Directions for this task: Output the records below verbatim, minus the pictures.

Records for processing:
********

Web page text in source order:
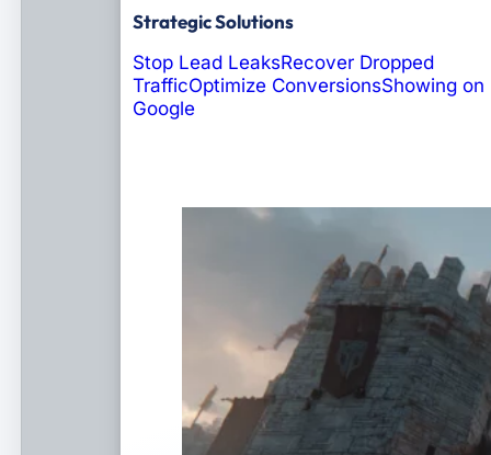
Strategic Solutions
Stop Lead LeaksRecover Dropped
TrafficOptimize ConversionsShowing on
Google
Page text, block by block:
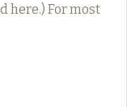
here.) For most
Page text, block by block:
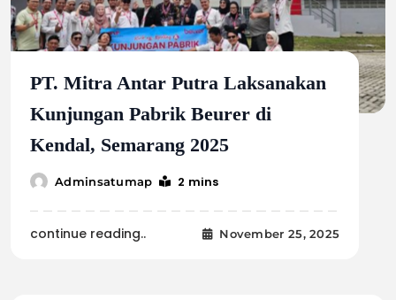
PT. Mitra Antar Putra Laksanakan
Kunjungan Pabrik Beurer di
Kendal, Semarang 2025
Adminsatumap 2 mins
continue reading.. November 25, 2025
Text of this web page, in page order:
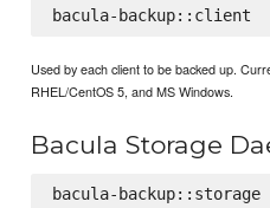
Used by each client to be backed up.
RHEL/CentOS 5, and MS Windows.
Bacula Storage
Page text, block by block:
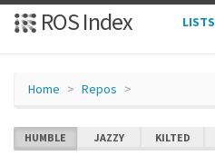
ROS Index LISTS
Home Repos
HUMBLE JAZZY KILTED
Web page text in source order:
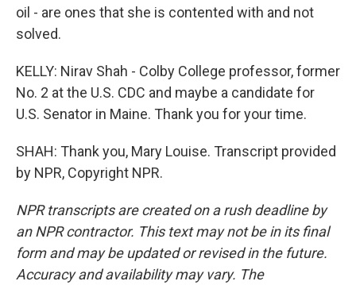
oil - are ones that she is contented with and not
solved.
KELLY: Nirav Shah - Colby College professor, former
No. 2 at the U.S. CDC and maybe a candidate for
U.S. Senator in Maine. Thank you for your time.
SHAH: Thank you, Mary Louise. Transcript provided
by NPR, Copyright NPR.
NPR transcripts are created on a rush deadline by
an NPR contractor. This text may not be in its final
form and may be updated or revised in the future.
Accuracy and availability may vary. The
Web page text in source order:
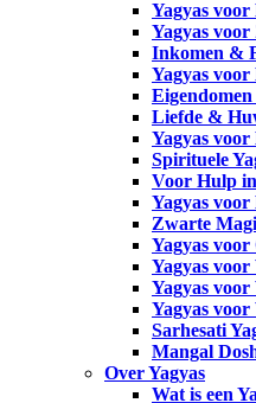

********

The answer:
Web page text in source order:
Strategic Solutions
Stop Lead LeaksRecover Dropped
TrafficOptimize ConversionsShowing on
Google
Page text, block by block:
here.) For most
Page text, block by block:
PT. Mitra Antar Putra Laksanakan
Kunjungan Pabrik Beurer di
Kendal, Semarang 2025
Adminsatumap 2 mins
continue reading.. November 25, 2025
Text of this web page, in page order:
Used by each client to be backed up.
RHEL/CentOS 5, and MS Windows.
Bacula Storage
Page text, block by block:
ROS Index LISTS
Home Repos
HUMBLE JAZZY KILTED
Web page text in source order:
oil - are ones that she is contented with and not
solved.
KELLY: Nirav Shah - Colby College professor, former
No. 2 at the U.S. CDC and maybe a candidate for
U.S. Senator in Maine. Thank you for your time.
SHAH: Thank you, Mary Louise. Transcript provided
by NPR, Copyright NPR.
NPR transcripts are created on a rush deadline by
an NPR contractor. This text may not be in its final
form and may be updated or revised in the future.
Accuracy and availability may vary. The
Web page text in source order:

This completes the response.